23. The method of claim 21 wherein the step of sampling a subset includes sampling the subset at two locations in the received sequence, and wherein the step of updating includes increasing the frequency values based on samples received from one of the locations and decreasing the frequency values based on samples received from another of the locations.

24. The method of claim 21 wherein the step of substituting employs a compression method to derive the tokens from the frequency values.

25. The method of claim 24 wherein the step of substituting employs Huffman encoding to derive the tokens from the frequency values.

26. The method of claim 21 wherein the step of substituting employs a decompression method to derive the frequency values.

27. Apparatus for compressing a digital sequence, comprising: a history buffer for receiving and buffering the digital sequence, match detection logic responsive to the history buffer, for detecting matches between a present subsequence in a history buffer and a previous subsequence in a history buffer, and coding logic responsive to the match detection logic to selectively encode a matched present subsequence as either an absolute offset referenced to the previous subsequence or a relative offset referenced to an earlier match.

28. The apparatus of claim 27 wherein the coding logic further includes logic to generate an indicator for indicating whether the matched present subsequence is encoded as an absolute offset or a relative offset.

29. A method of compressing a digital sequence, comprising: detecting a first match between a first and a second subsequence in the digital sequence, detecting a second match between a third and a fourth subsequence in the digital sequence, the first and second subsequences being different from the third and fourth subsequences, and encoding the fourth subsequence using an offset referenced to the first match.

30. The method of claim 29 wherein the step of encoding is performed in response to a further step of determining, the step of determining including determining whether to encode the fourth subsequence using an offset referenced to the first match instead of an offset from the beginning of a history buffer.

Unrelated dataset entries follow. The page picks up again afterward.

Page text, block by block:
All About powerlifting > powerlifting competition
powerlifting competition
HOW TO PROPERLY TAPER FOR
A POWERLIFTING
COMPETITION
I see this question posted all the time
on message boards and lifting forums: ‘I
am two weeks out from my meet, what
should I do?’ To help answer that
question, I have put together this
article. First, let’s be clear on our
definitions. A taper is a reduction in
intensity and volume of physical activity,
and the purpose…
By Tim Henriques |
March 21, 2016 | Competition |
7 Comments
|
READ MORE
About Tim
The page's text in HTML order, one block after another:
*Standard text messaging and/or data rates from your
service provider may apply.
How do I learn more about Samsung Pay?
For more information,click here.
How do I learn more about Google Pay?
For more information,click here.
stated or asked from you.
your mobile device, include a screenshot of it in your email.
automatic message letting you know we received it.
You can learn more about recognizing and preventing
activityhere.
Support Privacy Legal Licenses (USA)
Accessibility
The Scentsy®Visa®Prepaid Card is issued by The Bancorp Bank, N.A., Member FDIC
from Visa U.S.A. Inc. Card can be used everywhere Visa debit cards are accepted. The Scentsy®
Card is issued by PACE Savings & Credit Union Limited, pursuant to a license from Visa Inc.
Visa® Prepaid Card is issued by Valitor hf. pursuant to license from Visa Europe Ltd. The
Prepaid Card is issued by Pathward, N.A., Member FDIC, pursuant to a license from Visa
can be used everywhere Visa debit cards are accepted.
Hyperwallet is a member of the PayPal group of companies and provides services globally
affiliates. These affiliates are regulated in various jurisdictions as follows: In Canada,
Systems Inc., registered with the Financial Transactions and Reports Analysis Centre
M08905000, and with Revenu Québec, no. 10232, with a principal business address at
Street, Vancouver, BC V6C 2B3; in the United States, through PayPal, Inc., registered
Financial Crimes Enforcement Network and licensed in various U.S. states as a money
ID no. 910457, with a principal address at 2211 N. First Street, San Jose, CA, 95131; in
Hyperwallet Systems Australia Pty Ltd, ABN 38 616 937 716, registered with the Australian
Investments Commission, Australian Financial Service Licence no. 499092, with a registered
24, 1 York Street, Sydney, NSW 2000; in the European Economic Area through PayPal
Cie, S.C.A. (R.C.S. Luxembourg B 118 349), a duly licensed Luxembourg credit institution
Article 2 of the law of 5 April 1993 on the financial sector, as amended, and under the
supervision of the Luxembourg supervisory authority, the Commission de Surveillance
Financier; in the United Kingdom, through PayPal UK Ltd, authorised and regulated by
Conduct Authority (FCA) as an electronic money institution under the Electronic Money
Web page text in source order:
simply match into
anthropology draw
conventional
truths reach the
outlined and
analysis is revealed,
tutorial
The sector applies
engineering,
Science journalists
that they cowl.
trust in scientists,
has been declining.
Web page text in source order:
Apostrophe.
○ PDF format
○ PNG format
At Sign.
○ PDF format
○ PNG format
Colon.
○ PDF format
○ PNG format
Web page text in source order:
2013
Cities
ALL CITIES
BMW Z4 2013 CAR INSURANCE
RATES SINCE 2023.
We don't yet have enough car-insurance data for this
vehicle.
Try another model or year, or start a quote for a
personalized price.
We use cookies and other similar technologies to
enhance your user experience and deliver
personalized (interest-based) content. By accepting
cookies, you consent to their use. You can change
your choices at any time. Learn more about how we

31. The method of claim 29 further including the step of receiving packet-switched data as the digital sequence.

32. A method of decompressing a digital sequence, comprising: receiving a first match token, after receiving the first match token, receiving a second match token including an offset, determining the position of a subsequence in a history buffer based on the offset and the first match token, and substituting the subsequence for the second match token in the digital sequence.

33. The method of claim 32 further including the step of reading an offset mode indication from the second match token to determine that the step of determining is to be based on the second match token and the offset instead of being based on the offset alone.

34. Apparatus for compressing a digital sequence, comprising: a history buffer for receiving and buffering the digital sequence, match detection logic responsive to the history buffer, for detecting matches between a present subsequence in a history buffer and a previous subsequence in a history buffer, and control logic for identifying a portion of the history buffer as a valid portion, the control logic further being responsive to the match detection logic to determine whether the matches detected by the match detection logic are within the valid portion of the history buffer.

35. The apparatus of claim 34 wherein the control logic is further operations to control the maximum size of the valid portion of the history buffer.

36. A method of compressing a digital sequence, comprising: maintaining an insert pointer and a check pointer into a history buffer, inserting characters at the insert pointer, accessing the history buffer to search for matches in the history buffer, and determining whether the step of accessing the history buffer is valid based on the insert and check pointers.

37. The method of claim 36 wherein the step of maintaining includes maintaining the check pointer to set the maximum amount of the history buffer in which the step of determining will determine that the step of accessing is valid.

38. The method of claim 37 further including the step of initializing the buffer by setting the insert and check pointers to be equal.